「カラダにやさしいのは、石鹸ではなくて、せっけん」とか添加物幻想を斬る
「カラダにやさしいのは、石鹸ではなくて、せっけん」とか消費者に伝わらないように区別する汚い役人仕事という批判とともにこういう画像がFacebookで回ってきました。
こういう、役人が消費者を騙しているとかいう陰謀論はよく流れるのですが、その典型の一つでしょう。実際のところ、漢字と平仮名の交ぜ書きは当用漢字・常用漢字で決められたものに従っているだけであり、JISでは 「石けん」という表記で統一されており、そこで添加物もある程度認められているというのが事実のようです。「石鹸」や「せっけん」は慣用的なものであり、表記で違う意味が定義されているというのは誤解です。
そもそも、昔ながらの無添加の石鹸は洗うと手が荒れるもので、洗顔なんて思いつかなかった
Facebookでの投稿では昭和30年代生まれの50代と思しき方が、無添加の「せっけん」を賞賛されていました。しかし、私は昭和40年代に学校で使われている昔ながらの安い石けんで、手が荒れてガサガサになったのをなぜ覚えています。汚れは落ちるけどそれで手の保湿性が失われて荒れるのが昔ながらの無添加の石けんでした。その無添加石けんの問題を解決すべく、牛乳の保湿成分が入っているとかクリームみたいな石けん、とかが生まれて、そこから洗顔にも石けんを使うようになりました。

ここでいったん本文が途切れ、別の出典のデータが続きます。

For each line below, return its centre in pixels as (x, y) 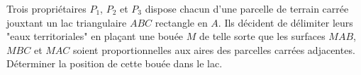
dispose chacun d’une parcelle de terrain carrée (247, 8)
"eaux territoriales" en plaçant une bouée (95, 36)
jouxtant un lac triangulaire (67, 22)
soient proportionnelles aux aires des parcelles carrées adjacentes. (214, 49)
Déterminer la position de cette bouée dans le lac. (115, 63)
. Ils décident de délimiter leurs (285, 22)
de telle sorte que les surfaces (262, 36)
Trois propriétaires (46, 8)
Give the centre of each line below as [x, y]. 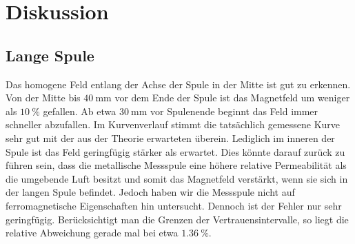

その後、添加物よくないとか、天然じゃない成分がよくない という思想が生まれて、天然成分で肌が荒れにくいとかいろいろな方向の商品が生まれてきたわけなんですが、元々の石けん 自体が肌を荒らすということが忘れられてしまっているのでしょう。
もちろん、牛乳由来の成分が自分に肌に合わないとかいろんな方がいらっしゃるので、元々の、苛性ソーダで作ったままの純粋な石けんの方がいいとかいろんな方がいらっしゃると思います。でも、添加物が悪者で無添加がカラダにやさしいというのは間違った固定観念だとは断言できます。